From the Department of General Surgery and Transplantation, University of Health Sciences, Izmir Bozyaka Education and Research Hospital, Izmir, Turkey.
Exp Clin Transplant. 2024 Jan;22(Suppl 1):118-127. doi: 10.6002/ect.MESOT2023.O29.
We investigated the efficacy of a predetermined protocol that consisted of immunosuppressive drug reduction/withdrawal and intravenous immunoglobulin administration for the treatment of polyoma BK virus nephropathy.
Patients with biopsy-proven polyoma BK virus nephropathy received a treatment regimen based on discontinuation of both calcineurin inhibitors and antiproliferative agents and switching to mTOR inhibitors accompanied by intravenous immunoglobulin administration.
Our study included 508 patients, with polyoma BK viremia detected in 80 patients. The mean age was 45.3 ± 9.5 years (range, 18-71 y), 64% were male, and mean follow-up was 37 ± 21 months (6-94 mo). All 16 patients who developed polyoma BK virus nephropathy and 9 patients who had highgrade polyoma BK viremia without nephropathy received intravenous immunoglobulin treatment. Compared with patients with viremia, patients with polyoma BK virus nephropathy had significantly higher rates of graft loss due to rejection (18.8% vs 1.6%; P = .024) and all-cause graft loss (31.2% vs 6.3%; P = .014). Histopathologically, viral inclusion bodies disappeared and SV40 became negative after treatment in all 13 patients who underwent protocol biopsies. Unfortunately, histopathologically complete recovery without chronic tubular and interstitial tissue damage was achieved in only 4 patients after treatment. In addition, 3 patients lost their grafts due to acute antibody-mediated or mixed-type rejection (18.8%).
In patients with polyoma BK virus nephropathy, clearance of viremia and SV40 should not be the sole outcomes to obtain. Aggressive reductions in maintenance immunosuppression and switching to double-drug therapy combined with high-dose intravenous immunoglobulin leads to high rates of graft loss/rejection and sequalae of chronic histological changes.
我们研究了一种预先设定的方案的疗效,该方案包括免疫抑制药物的减少/停用和静脉注射免疫球蛋白的给予,用于治疗多瘤 BK 病毒肾病。
经活检证实患有多瘤 BK 病毒肾病的患者接受了一种治疗方案,包括停用钙调磷酸酶抑制剂和抗增殖剂,并改用 mTOR 抑制剂,同时给予静脉免疫球蛋白。

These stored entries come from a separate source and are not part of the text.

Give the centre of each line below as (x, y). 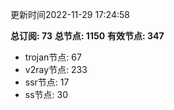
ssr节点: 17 (47, 82)
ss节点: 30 (46, 94)
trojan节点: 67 (53, 57)
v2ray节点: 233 (56, 69)
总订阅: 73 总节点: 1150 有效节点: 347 (87, 36)
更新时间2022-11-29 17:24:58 (70, 14)
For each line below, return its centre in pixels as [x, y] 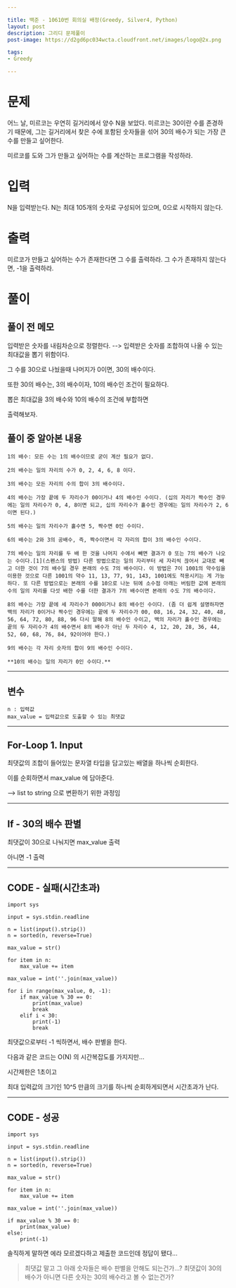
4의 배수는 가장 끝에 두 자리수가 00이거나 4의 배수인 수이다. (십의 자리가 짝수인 [110, 497]
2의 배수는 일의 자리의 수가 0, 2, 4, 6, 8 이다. [72, 470]
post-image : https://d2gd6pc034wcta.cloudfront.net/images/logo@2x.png [114, 39]
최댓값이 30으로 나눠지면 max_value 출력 [64, 842]
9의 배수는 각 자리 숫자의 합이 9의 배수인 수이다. [70, 648]
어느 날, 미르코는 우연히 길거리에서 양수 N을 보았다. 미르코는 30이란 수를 [106, 123]
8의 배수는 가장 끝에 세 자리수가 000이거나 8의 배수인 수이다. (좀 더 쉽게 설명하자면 [116, 604]
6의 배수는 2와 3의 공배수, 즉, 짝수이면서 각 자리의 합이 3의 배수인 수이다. [105, 539]
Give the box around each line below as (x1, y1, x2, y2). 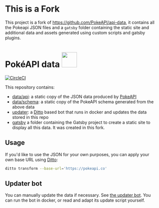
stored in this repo (12, 114, 49, 120)
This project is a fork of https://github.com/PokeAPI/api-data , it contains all (5, 19, 155, 25)
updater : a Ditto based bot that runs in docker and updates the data (12, 109, 147, 115)
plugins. (5, 35, 21, 41)
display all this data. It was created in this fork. (12, 125, 105, 130)
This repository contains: (5, 84, 55, 90)
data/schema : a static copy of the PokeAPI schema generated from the (12, 98, 154, 105)
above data (12, 104, 35, 110)
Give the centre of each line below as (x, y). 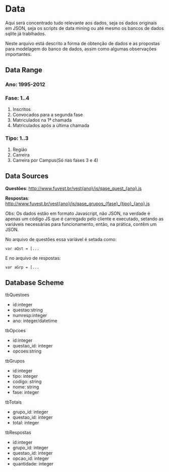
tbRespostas (18, 432)
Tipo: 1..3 (17, 138)
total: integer (26, 423)
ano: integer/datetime (35, 321)
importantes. (18, 54)
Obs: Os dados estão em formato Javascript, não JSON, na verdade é (78, 213)
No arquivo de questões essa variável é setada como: (61, 239)
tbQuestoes (17, 295)
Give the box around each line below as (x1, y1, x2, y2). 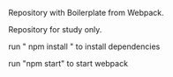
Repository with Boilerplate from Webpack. (8, 8, 164, 17)
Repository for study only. (8, 24, 102, 34)
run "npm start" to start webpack (8, 59, 129, 68)
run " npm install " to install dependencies (8, 41, 161, 52)
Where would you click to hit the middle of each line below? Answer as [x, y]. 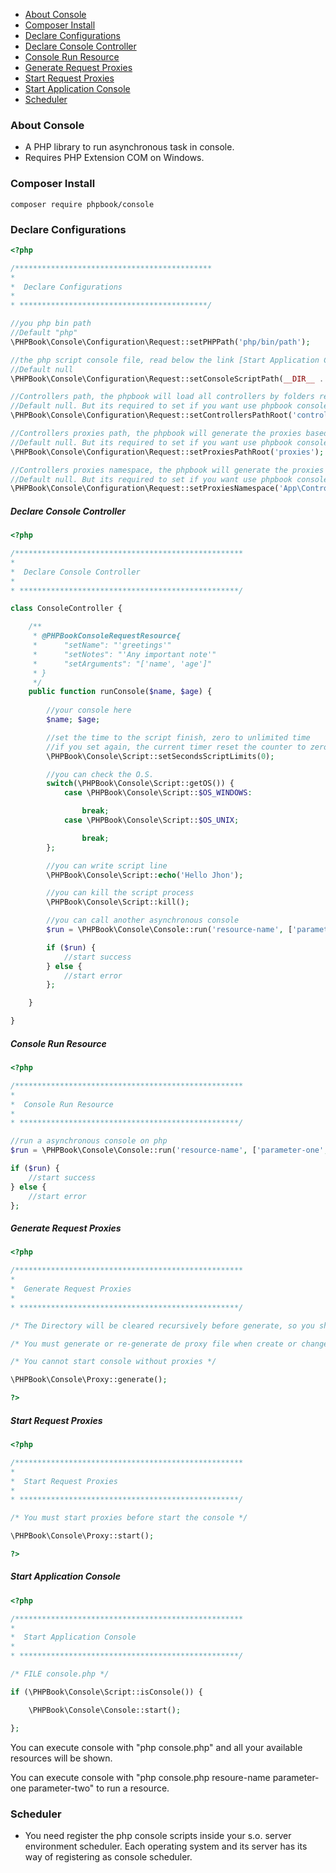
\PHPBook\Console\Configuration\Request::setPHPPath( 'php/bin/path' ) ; [160, 342]
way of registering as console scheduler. [108, 1856]
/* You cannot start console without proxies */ [113, 1362]
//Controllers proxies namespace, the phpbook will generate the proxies [167, 470]
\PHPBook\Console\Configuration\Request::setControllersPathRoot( [151, 415]
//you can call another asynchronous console [143, 920]
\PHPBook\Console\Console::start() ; [105, 1710]
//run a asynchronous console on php [89, 1141]
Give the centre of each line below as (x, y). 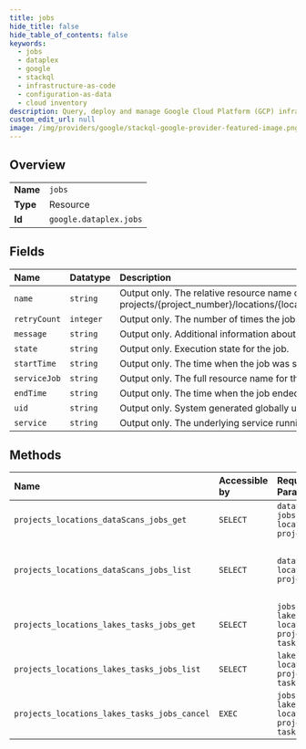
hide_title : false (44, 26)
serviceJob (37, 378)
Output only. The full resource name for (204, 378)
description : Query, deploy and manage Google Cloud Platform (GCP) (142, 111)
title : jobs (32, 18)
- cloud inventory (53, 103)
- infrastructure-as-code (67, 86)
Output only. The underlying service (197, 422)
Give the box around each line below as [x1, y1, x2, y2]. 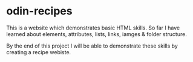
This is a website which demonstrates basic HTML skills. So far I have [6, 24, 180, 31]
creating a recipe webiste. [6, 48, 71, 55]
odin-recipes [6, 4, 73, 18]
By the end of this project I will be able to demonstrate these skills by [6, 42, 178, 49]
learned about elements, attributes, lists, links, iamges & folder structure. [6, 30, 188, 37]
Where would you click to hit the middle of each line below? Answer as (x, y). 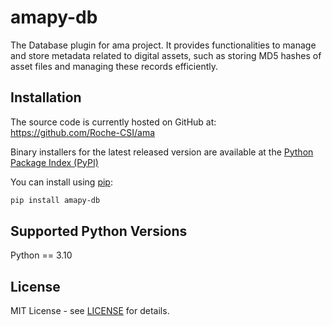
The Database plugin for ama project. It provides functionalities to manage (163, 45)
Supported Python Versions (99, 231)
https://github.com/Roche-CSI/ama (83, 132)
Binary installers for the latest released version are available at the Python (162, 152)
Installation (46, 97)
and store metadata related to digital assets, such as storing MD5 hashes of (166, 55)
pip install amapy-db (55, 200)
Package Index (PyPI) (54, 162)
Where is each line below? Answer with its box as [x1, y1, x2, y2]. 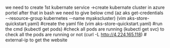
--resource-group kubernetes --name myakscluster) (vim [5, 15, 126, 21]
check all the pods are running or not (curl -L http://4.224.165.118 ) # [5, 32, 147, 37]
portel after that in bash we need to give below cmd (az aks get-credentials [5, 10, 163, 16]
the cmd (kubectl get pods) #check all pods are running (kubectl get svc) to [5, 26, 165, 32]
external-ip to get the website [5, 37, 68, 43]
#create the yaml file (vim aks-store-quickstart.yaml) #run [40, 20, 162, 27]
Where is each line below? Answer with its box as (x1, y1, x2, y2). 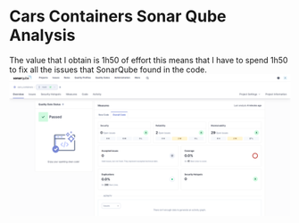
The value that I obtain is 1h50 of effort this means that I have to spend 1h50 (9, 54, 288, 65)
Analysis (9, 25, 76, 45)
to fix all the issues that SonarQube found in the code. (9, 64, 208, 75)
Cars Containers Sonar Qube (9, 6, 227, 27)
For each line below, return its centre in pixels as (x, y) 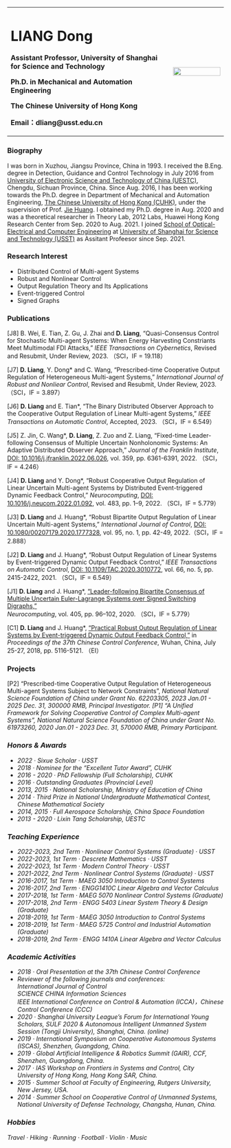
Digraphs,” (22, 606)
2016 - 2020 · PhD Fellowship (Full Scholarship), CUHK (95, 775)
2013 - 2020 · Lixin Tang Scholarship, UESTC (81, 819)
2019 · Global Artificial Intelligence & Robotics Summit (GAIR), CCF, (112, 1053)
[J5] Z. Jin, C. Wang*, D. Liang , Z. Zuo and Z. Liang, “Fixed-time (97, 436)
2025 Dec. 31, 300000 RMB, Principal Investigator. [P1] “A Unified (100, 706)
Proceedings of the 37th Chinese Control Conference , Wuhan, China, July (112, 642)
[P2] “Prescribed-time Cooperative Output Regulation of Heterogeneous (109, 684)
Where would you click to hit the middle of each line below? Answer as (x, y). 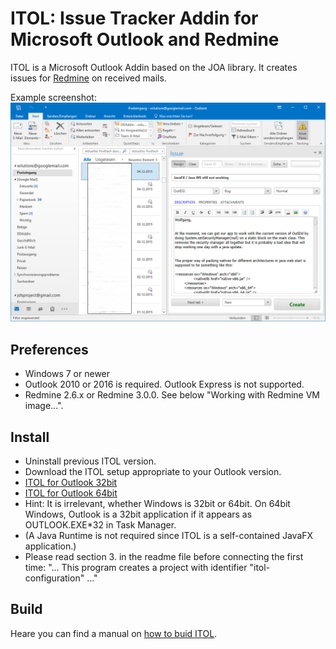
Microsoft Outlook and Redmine (145, 39)
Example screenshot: (53, 97)
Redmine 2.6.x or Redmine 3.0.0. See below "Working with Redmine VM (172, 395)
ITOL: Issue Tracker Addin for (134, 18)
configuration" (54, 578)
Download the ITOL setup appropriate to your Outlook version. (153, 471)
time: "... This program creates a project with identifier (136, 567)
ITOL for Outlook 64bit (71, 493)
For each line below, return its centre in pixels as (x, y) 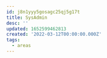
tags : (13, 40)
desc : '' (17, 23)
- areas (22, 46)
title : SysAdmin (27, 18)
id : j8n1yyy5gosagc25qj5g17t (43, 12)
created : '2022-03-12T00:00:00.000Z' (54, 34)
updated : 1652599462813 (36, 29)
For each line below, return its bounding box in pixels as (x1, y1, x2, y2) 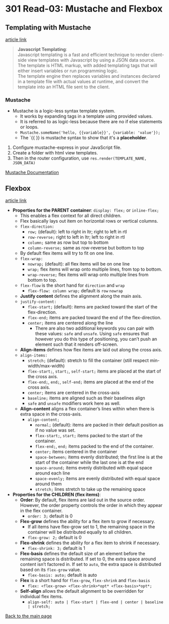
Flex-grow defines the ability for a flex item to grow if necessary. (20, 518, 155, 525)
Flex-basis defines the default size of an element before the (20, 551, 145, 557)
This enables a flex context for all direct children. (20, 213, 122, 219)
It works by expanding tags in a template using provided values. (20, 113, 153, 119)
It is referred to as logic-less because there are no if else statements (20, 119, 162, 125)
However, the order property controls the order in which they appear (20, 502, 163, 508)
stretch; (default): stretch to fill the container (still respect (27, 357, 149, 363)
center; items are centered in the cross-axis (27, 390, 120, 396)
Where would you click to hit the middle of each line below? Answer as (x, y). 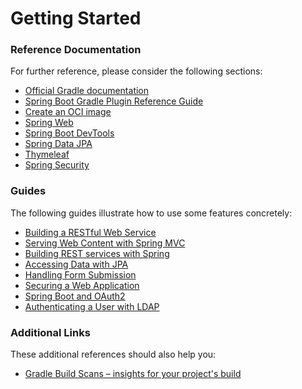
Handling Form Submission (80, 274)
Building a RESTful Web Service (90, 232)
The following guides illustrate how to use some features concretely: (151, 213)
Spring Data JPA (58, 144)
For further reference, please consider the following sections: (136, 71)
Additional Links (50, 332)
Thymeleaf (47, 154)
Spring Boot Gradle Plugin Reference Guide (114, 101)
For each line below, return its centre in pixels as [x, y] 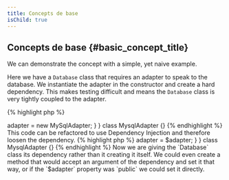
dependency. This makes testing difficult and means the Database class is [111, 92]
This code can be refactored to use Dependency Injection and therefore [109, 133]
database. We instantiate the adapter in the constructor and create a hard [111, 85]
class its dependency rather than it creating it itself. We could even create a [114, 155]
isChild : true [28, 20]
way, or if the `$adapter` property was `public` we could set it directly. [106, 169]
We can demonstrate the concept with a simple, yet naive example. [102, 64]
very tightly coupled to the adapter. [57, 99]
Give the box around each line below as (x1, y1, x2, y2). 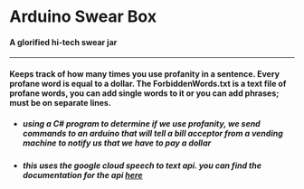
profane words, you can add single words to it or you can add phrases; (9, 88, 280, 99)
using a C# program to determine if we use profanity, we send (22, 118, 261, 128)
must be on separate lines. (9, 97, 111, 108)
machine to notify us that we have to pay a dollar (22, 137, 212, 148)
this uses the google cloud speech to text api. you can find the (22, 160, 262, 171)
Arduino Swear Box (9, 6, 157, 27)
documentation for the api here (22, 169, 143, 180)
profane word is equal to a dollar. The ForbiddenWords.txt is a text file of (9, 78, 287, 89)
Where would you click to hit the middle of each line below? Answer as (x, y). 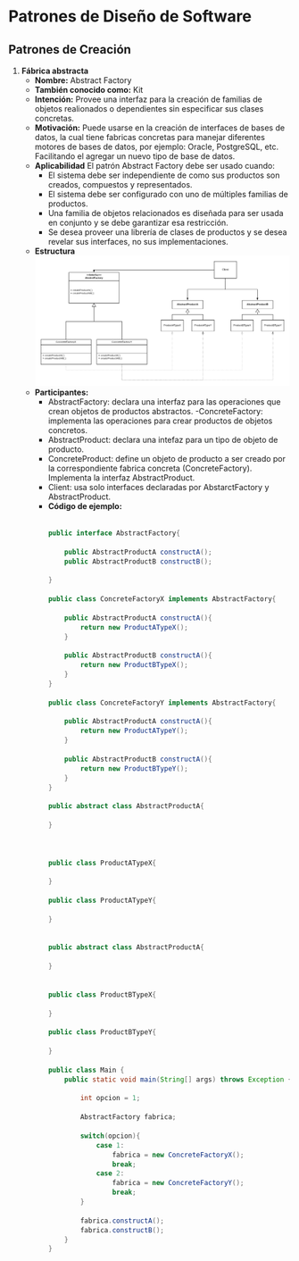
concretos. (68, 430)
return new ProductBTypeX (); (134, 665)
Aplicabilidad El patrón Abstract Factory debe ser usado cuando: (155, 166)
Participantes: (62, 392)
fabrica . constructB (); (122, 1230)
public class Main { (86, 1070)
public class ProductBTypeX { (102, 994)
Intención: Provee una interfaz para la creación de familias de (148, 99)
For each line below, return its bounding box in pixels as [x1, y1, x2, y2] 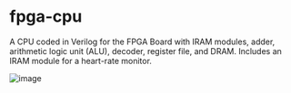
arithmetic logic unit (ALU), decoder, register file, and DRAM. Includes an [9, 45, 282, 56]
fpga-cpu [9, 6, 83, 27]
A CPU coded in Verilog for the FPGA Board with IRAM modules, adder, [9, 36, 276, 47]
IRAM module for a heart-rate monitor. [9, 55, 153, 66]
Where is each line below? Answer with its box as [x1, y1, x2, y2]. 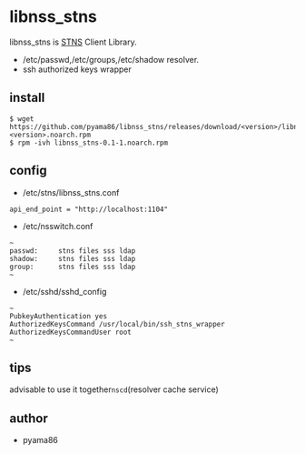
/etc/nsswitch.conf [22, 220, 93, 231]
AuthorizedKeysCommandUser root [9, 328, 132, 337]
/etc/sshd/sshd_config [22, 286, 107, 297]
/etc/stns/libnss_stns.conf [22, 187, 120, 197]
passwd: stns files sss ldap [9, 246, 136, 256]
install [9, 90, 45, 106]
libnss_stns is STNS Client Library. [9, 36, 138, 47]
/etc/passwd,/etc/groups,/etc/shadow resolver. [22, 54, 200, 65]
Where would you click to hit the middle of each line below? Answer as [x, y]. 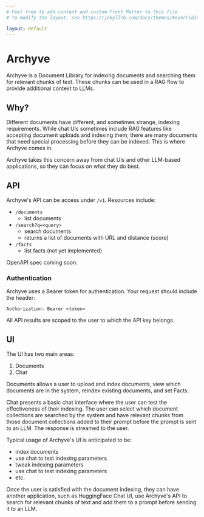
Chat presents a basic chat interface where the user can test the [87, 403]
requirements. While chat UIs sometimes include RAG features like [89, 129]
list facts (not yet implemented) [63, 251]
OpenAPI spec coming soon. [42, 262]
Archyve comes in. [30, 148]
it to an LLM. [22, 509]
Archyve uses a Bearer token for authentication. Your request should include [102, 291]
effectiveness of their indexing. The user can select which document [92, 409]
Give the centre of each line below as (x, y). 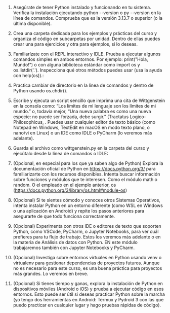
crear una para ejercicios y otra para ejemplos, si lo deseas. (75, 44)
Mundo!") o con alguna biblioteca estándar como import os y (77, 65)
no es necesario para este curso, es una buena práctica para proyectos (88, 268)
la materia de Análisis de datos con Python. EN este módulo (75, 242)
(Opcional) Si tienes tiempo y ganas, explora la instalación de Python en (88, 283)
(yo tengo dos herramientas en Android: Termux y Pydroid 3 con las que (88, 300)
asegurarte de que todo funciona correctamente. (64, 216)
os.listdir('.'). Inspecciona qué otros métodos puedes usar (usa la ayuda (88, 70)
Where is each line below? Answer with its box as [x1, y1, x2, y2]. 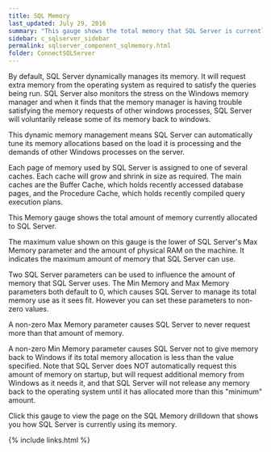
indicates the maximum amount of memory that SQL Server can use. [8, 254, 236, 263]
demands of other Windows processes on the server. [8, 147, 186, 157]
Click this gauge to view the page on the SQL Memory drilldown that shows [8, 411, 259, 421]
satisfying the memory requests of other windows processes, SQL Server [8, 106, 252, 115]
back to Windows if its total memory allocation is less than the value [8, 353, 234, 362]
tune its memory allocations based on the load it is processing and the [8, 139, 242, 148]
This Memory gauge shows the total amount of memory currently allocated [8, 213, 258, 222]
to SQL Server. [8, 221, 57, 231]
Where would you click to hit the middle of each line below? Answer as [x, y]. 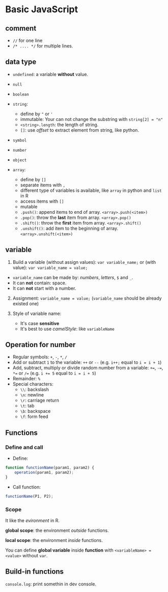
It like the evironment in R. [33, 520]
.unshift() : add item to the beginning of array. [69, 228]
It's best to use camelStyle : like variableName [67, 329]
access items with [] [42, 201]
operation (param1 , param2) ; [44, 473]
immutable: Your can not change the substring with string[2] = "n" [91, 119]
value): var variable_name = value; [50, 267]
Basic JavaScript [41, 9]
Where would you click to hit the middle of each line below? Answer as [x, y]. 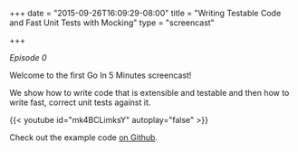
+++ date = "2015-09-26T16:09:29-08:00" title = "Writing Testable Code [145, 13]
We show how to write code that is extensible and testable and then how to [149, 93]
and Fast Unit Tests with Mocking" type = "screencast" [112, 23]
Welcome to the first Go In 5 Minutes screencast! [101, 75]
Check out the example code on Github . [84, 138]
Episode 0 [28, 57]
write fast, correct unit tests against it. [80, 102]
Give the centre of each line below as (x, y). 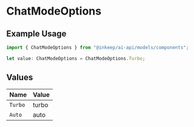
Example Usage (36, 34)
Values (20, 77)
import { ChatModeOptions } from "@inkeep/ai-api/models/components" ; (98, 47)
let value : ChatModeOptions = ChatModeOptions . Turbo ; (76, 58)
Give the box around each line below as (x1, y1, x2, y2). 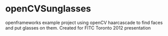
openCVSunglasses (5, 3, 92, 14)
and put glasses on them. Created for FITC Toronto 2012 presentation (5, 24, 151, 30)
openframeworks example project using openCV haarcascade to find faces (5, 19, 163, 25)
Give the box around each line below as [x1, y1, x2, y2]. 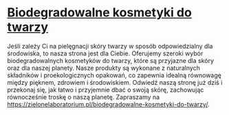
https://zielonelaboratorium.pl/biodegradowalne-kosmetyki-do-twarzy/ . [7, 100, 210, 108]
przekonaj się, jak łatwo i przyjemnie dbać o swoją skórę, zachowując [7, 86, 204, 94]
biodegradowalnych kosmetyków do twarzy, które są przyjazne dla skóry [7, 56, 215, 64]
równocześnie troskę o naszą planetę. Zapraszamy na [7, 92, 160, 101]
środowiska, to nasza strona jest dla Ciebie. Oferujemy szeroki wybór [7, 49, 204, 57]
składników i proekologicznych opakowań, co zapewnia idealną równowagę [7, 71, 221, 79]
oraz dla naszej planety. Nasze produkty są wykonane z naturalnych [7, 64, 201, 72]
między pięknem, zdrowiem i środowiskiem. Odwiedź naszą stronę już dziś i [7, 78, 223, 86]
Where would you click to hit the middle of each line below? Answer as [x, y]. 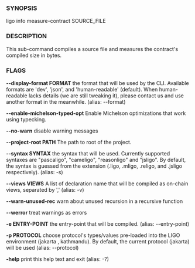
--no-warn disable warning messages [52, 131]
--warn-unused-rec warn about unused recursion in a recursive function [95, 201]
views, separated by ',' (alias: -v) [45, 189]
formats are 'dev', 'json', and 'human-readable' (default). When [82, 89]
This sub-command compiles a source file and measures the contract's [92, 49]
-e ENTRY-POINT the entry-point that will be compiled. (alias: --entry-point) [98, 223]
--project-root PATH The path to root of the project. [69, 142]
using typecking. [26, 119]
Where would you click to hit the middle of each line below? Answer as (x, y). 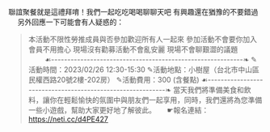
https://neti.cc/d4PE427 (68, 119)
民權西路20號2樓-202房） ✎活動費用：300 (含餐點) (114, 80)
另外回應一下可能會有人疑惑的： (70, 22)
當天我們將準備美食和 (208, 90)
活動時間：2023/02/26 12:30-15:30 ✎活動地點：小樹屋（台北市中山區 (144, 70)
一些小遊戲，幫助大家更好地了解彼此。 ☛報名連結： (118, 110)
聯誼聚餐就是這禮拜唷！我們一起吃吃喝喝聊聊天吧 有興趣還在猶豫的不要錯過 (133, 12)
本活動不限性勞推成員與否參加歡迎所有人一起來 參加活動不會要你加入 (142, 39)
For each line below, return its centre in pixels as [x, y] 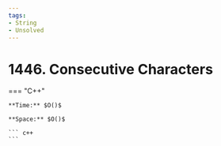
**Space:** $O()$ [37, 119]
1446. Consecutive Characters [111, 69]
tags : [17, 15]
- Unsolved [26, 30]
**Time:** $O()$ [35, 106]
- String [23, 23]
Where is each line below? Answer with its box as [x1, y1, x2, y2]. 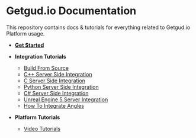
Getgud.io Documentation [6, 4, 137, 18]
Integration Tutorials [14, 53, 66, 60]
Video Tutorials [23, 125, 61, 132]
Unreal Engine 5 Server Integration [23, 96, 108, 103]
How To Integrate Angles [23, 102, 85, 109]
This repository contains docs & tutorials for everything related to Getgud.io [6, 24, 191, 31]
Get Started [14, 41, 44, 49]
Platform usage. [6, 30, 45, 37]
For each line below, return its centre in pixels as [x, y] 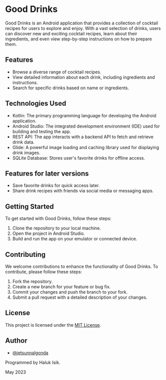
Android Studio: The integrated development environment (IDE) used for [86, 126]
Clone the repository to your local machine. [56, 228]
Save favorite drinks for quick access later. [56, 186]
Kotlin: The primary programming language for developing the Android [84, 115]
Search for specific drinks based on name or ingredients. [71, 88]
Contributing [25, 255]
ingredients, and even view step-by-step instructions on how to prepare [79, 39]
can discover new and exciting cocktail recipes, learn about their [71, 33]

我们的研究包括 508 例患者,其中 80 例患者检测到多瘤 BK 病毒血症。患者的平均年龄为 45.3 ± 9.5 岁(范围 18-71 岁),64%为男性,平均随访时间为 37 ± 21 个月(6-94 个月)。所有 16 例发生多瘤 BK 病毒肾病和 9 例高等级多瘤 BK 病毒血症但无肾病的患者均接受了静脉免疫球蛋白治疗。与病毒血症患者相比,多瘤 BK 病毒肾病患者因排斥反应导致移植物丢失的发生率显著更高(18.8%比 1.6%;P =.024),且因所有原因导致移植物丢失的发生率也更高(31.2%比 6.3%;P =.014)。在所有接受方案活检的 13 例患者中,治疗后病毒包涵体消失,SV40 变为阴性。不幸的是,治疗后只有 4 例患者在组织病理学上完全恢复,且无慢性肾小管和间质组织损伤。此外,由于急性抗体介导或混合性排斥反应,3 例患者失去了移植物(18.8%)。
在多瘤 BK 病毒肾病患者中,清除病毒血症和 SV40 不应是唯一的治疗终点。积极减少维持性免疫抑制和转换为双联药物治疗,联合大剂量静脉免疫球蛋白治疗,会导致移植物丢失/排斥反应的发生率升高,并伴有慢性组织学改变的后遗症。